Bilski et al v. Kappos (SCt 08-964)

Anyone with a lick of sense knew that Bilski wasn't going to get his patent claims granted. The only question was how the Supreme Court would frame denial. The most legally conservative approach was that Bilski claimed an abstract idea. To that all agreed. A more curmudgeonly approach favored by four Justices was that business methods were intrinsically unpatentable.

Justice Kennedy penned the 9-0 decision. Justice Kennedy was joined by Justices Roberts, Thomas and Alito in full. In dissents disguised as concurrence, Justices Stevens, Ginsburg, Breyer, and Sotomayor would have categorically rejected business methods as patentable subject matter. Justice Scalia sat on the fence in contented silence, agreeing with the majority conclusion, but not endorsing the edgy reasoning behind it.

From the syllabus, the 45 smash hit of an otherwise long-playing record -

(a) Section 101 specifies four independent categories of inventions or discoveries that are patent eligible: "process[es]," "machin[es],""manufactur[es]," and "composition[s] of matter." "In choosing such expansive terms, . . . Congress plainly contemplated that the patent laws would be given wide scope," Diamond v. Chakrabarty, 447 U. S. 303, 308, in order to ensure that " 'ingenuity should receive a liberal encouragement,' " id., at 308-309. This Court's precedents provide three specific exceptions to §101's broad principles: "laws of nature, physical phenomena, and abstract ideas." Id., at 309. While not required by the statutory text, these exceptions are consistent with the notion that a patentable process must be "new and useful." And, in any case, the exceptions have defined the statute's reach as a matter of statutory stare decisis going back 150 years. See Le Roy v. Tatham, 14 How. 156, 174. The §101 eligibility inquiry is only a threshold test. Even if a claimed invention qualifies in one of the four categories, it must also satisfy "the conditions and requirements of this title," §101(a), including novelty, see §102, nonobviousness, see §103, and a full and particular description, see §112. The invention at issue is claimed to be a "process," which §100(b) defines as a "process, art or method, and includes a new use of a known process, machine, manufacture, composition of matter, or material." Pp. 4-5.

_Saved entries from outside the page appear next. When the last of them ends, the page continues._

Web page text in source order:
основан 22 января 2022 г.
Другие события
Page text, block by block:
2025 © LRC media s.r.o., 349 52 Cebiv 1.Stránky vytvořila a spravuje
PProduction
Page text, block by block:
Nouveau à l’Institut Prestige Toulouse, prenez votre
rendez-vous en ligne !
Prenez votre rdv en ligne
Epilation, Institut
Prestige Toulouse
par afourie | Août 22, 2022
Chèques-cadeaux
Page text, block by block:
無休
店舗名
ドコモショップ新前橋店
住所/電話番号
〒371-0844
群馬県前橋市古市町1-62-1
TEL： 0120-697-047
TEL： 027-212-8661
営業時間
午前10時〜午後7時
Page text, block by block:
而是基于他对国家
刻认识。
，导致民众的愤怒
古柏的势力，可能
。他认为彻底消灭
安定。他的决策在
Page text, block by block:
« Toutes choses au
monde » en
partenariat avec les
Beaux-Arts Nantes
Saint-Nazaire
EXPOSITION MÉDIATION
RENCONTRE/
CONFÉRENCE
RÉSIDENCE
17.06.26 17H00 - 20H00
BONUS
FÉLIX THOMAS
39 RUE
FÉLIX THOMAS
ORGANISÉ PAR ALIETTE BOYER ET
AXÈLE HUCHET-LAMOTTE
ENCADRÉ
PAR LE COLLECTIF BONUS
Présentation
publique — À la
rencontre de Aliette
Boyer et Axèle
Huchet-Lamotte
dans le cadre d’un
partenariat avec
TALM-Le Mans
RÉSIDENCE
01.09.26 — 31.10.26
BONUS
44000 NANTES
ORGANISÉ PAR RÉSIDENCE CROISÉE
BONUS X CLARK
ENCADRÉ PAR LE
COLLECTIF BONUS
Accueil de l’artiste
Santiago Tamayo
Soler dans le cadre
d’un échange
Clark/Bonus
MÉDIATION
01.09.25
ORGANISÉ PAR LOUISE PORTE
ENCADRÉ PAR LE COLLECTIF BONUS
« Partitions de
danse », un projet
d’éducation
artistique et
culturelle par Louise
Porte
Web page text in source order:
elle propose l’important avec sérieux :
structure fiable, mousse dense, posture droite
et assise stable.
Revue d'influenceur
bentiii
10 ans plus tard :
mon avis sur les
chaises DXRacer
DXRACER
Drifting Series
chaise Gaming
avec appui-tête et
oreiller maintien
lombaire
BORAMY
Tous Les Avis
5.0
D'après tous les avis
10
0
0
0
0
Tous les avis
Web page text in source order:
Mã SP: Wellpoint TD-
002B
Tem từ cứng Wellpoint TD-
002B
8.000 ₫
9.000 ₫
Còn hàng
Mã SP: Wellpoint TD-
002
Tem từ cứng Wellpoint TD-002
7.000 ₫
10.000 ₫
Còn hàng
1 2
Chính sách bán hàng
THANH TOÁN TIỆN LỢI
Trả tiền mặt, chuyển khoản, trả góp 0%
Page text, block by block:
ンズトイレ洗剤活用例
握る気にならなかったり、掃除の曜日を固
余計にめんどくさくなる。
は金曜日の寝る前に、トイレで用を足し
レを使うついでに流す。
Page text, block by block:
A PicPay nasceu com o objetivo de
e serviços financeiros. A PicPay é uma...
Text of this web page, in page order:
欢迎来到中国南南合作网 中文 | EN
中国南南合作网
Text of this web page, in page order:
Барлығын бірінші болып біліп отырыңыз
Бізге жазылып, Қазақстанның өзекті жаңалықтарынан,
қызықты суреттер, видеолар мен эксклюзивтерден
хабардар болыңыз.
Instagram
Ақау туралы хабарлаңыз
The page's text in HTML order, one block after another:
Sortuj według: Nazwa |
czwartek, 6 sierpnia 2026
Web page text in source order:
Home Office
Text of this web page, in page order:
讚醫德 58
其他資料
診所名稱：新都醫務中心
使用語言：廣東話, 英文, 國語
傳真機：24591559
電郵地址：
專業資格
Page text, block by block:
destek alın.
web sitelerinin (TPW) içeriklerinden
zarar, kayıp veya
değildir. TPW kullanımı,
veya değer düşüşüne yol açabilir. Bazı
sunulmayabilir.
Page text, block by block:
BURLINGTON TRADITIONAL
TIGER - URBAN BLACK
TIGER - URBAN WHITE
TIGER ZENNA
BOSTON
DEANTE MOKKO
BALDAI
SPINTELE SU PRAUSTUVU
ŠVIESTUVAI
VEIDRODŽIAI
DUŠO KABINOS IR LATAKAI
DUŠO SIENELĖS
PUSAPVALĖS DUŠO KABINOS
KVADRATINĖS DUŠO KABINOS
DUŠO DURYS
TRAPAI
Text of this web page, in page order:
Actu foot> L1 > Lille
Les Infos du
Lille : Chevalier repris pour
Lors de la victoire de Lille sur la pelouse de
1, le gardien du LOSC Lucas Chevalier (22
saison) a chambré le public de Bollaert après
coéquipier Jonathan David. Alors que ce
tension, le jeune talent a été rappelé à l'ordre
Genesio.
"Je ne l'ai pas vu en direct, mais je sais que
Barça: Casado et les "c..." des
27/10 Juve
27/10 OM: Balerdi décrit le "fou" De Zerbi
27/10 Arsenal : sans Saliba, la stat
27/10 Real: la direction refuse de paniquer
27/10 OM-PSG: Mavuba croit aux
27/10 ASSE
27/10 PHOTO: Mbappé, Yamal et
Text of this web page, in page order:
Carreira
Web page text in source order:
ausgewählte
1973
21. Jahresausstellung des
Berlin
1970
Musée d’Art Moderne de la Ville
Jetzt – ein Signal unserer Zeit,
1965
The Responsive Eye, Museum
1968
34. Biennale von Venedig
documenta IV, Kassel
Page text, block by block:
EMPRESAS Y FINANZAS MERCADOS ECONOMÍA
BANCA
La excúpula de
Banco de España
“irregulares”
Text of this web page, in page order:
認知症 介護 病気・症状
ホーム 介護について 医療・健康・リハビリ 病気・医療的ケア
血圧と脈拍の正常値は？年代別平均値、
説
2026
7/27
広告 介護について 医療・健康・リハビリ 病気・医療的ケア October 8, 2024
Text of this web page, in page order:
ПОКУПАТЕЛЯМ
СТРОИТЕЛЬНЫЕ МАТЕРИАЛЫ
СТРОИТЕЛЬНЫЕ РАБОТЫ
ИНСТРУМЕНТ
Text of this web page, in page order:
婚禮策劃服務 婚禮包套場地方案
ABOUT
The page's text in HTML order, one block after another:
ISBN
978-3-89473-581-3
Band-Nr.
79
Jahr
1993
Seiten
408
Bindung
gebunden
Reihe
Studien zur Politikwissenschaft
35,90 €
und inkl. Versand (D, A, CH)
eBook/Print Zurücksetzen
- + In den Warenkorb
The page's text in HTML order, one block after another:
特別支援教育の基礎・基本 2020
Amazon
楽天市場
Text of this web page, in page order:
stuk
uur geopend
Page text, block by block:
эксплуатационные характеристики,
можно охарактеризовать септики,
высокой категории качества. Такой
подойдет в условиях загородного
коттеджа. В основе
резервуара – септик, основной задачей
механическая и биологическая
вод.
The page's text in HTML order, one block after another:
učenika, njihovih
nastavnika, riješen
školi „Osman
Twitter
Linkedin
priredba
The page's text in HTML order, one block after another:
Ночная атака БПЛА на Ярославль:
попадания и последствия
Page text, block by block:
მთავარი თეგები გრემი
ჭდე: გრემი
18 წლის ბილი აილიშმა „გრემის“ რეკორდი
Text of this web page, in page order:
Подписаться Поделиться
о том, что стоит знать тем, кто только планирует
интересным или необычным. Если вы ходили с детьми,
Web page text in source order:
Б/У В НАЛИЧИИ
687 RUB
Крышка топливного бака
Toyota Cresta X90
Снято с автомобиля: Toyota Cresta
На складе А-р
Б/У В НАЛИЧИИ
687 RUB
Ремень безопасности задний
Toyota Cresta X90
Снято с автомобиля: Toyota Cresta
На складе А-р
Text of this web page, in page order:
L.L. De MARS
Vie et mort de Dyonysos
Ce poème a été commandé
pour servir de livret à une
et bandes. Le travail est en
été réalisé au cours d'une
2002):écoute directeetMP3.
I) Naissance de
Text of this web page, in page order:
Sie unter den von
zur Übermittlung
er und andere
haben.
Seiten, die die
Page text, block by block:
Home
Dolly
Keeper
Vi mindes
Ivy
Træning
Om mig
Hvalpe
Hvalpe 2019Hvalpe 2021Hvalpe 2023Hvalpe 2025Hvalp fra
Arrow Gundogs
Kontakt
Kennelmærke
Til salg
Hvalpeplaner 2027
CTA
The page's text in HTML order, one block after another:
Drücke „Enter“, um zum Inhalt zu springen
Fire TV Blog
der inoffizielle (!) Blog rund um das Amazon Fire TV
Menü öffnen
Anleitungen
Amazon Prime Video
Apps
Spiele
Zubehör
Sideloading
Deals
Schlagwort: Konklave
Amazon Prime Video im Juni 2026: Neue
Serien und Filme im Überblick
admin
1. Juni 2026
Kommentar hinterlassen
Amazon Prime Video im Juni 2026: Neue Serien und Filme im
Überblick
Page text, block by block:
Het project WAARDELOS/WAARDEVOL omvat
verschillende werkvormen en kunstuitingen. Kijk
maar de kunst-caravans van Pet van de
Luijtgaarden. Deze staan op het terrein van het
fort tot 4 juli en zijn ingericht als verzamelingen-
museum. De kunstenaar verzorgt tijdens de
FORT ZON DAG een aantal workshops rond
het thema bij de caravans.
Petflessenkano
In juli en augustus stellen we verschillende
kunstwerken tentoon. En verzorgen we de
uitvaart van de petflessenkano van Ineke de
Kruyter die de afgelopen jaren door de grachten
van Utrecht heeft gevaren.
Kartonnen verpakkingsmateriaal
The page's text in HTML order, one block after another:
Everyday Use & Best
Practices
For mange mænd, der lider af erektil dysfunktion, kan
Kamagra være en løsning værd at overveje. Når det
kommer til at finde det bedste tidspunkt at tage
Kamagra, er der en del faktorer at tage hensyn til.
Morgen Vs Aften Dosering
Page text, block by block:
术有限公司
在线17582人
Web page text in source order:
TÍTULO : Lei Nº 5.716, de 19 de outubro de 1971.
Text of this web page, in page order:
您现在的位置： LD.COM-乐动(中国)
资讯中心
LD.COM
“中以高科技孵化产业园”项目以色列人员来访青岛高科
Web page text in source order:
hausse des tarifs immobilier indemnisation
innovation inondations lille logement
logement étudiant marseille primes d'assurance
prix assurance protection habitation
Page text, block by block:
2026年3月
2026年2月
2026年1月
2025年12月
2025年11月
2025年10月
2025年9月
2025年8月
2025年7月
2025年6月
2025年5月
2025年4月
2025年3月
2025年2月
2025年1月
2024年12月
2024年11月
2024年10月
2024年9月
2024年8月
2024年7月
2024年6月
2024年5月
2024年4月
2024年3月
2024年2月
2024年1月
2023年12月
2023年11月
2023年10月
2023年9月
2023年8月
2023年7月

(b) The machine-or-transformation test is not the sole test for patent eligibility under §101. The Court's precedents establish that although that test may be a useful and important clue or investigative tool, it is not the sole test for deciding whether an invention is a patent-eligible "process" under §101. In holding to the contrary, the Federal Circuit violated two principles of statutory interpretation: Courts " 'should not read into the patent laws limitations and conditions which the legislature has not expressed,' " Diamond v. Diehr, 450 U. S. 175, 182, and, "[u]nless otherwise defined, 'words will be interpreted as taking their ordinary, contemporary, common meaning,' " ibid. The Court is unaware of any ordinary, contemporary, common meaning of "process" that would require it to be tied to a machine or the transformation of an article. Respondent Patent Director urges the Court to read §101's other three patentable categories as confining "process" to a machine or transformation. However, the doctrine of noscitur a sociis is inapplicable here, for §100(b) already explicitly defines "process," see Burgess v. United States, 553 U. S. 124, 130, and nothing about the section's inclusion of those other categories suggests that a "process" must be tied to one of them.

(c) Section 101 similarly precludes a reading of the term "process" that would categorically exclude business methods.

(d) Even though petitioners' application is not categorically outside of §101 under the two a textual approaches the Court rejects today, that does not mean it is a "process" under §101. Petitioners seek to patent both the concept of hedging risk and the application of that concept to energy markets. Under Benson, Flook, and Diehr, however, these are not patentable processes but attempts to patent abstract ideas.

The CAFC remains the Supreme Court's favorite whipping post. SCOTUS specifically pawed at the 1998 State Street decision, which held "that the transformation of data, representing discrete dollar amounts, by a machine through a series of mathematical calculations into a final share price, constitutes a practical application of a mathematical algorithm, formula, or calculation, because it produces 'a useful, concrete and tangible result'."

Nothing in today's opinion should be read as endorsing the Federal Circuit's past interpretations of §101. See, e.g., State Street, 49 F. 3d, at 1373. [Cite typo: should be State Street, 149 F. 3d...]

On to the long player. From the majority opinion -

Section 101 defines the subject matter that may be patented under the Patent Act:

"Whoever invents or discovers any new and useful process, machine, manufacture, or composition of matter, or any new and useful improvement thereof, may obtain a patent therefor, subject to the conditions and requirements of this title."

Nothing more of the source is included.